Stored entries
--------------------

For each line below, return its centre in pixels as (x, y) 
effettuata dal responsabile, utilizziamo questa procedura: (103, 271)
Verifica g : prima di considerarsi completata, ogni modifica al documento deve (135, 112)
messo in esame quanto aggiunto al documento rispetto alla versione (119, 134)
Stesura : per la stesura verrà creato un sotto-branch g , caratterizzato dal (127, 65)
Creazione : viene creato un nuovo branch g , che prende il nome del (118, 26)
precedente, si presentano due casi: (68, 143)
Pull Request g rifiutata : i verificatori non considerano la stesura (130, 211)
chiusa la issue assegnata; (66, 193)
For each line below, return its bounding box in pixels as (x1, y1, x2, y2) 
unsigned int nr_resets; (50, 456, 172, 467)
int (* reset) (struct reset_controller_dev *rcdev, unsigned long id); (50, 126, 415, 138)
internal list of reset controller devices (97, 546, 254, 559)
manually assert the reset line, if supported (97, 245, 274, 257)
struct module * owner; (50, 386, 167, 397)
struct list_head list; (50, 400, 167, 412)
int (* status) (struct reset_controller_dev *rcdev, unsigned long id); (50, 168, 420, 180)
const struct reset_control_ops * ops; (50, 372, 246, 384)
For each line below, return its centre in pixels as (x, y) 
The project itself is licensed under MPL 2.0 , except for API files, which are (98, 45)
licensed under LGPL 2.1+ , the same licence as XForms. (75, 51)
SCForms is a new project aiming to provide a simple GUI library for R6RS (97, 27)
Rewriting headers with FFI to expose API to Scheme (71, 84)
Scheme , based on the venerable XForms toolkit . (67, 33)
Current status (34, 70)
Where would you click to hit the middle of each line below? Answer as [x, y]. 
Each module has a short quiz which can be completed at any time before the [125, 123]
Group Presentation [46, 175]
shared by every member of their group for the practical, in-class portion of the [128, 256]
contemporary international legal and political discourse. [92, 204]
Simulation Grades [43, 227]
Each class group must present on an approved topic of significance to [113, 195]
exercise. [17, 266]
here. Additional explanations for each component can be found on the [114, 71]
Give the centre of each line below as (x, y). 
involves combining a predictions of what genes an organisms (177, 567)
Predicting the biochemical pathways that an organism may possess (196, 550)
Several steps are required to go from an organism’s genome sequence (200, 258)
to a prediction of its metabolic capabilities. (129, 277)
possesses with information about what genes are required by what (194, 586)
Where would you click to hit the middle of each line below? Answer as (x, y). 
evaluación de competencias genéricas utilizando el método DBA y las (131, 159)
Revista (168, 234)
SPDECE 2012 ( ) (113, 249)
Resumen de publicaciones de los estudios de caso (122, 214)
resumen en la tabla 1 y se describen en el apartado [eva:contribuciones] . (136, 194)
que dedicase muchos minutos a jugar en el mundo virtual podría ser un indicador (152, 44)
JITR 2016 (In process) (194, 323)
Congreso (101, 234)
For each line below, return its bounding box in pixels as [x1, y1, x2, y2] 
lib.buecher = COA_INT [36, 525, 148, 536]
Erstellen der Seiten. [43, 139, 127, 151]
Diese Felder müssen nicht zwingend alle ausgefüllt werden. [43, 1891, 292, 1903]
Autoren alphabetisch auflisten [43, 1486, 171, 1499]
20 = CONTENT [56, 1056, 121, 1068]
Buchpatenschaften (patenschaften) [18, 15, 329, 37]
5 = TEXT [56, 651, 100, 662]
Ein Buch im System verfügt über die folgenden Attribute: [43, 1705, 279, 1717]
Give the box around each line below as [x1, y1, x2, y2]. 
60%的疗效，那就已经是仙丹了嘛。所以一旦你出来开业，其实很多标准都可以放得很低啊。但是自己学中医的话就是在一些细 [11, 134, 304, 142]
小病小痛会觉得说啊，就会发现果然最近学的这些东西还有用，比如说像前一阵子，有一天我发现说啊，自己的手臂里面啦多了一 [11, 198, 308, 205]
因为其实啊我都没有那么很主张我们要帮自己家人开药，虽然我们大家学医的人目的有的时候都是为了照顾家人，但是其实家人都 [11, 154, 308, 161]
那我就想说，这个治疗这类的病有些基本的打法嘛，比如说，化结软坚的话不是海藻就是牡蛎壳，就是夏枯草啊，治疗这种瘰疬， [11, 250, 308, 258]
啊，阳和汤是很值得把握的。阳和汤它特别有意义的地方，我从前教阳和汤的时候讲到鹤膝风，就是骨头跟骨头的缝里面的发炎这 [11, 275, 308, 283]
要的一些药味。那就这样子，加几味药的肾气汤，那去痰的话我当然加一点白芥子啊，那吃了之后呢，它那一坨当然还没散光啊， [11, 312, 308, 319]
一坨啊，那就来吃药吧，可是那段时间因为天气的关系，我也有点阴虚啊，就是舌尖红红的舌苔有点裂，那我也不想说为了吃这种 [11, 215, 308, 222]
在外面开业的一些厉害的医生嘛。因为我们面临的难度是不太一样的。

--------------------

▸ Problem to work on: Lines containing the word "status" are to be located in the entries and copied.

▸ Exercise response:
int (* status) (struct reset_controller_dev *rcdev, unsigned long id); (50, 168, 420, 180)
Current status (34, 70)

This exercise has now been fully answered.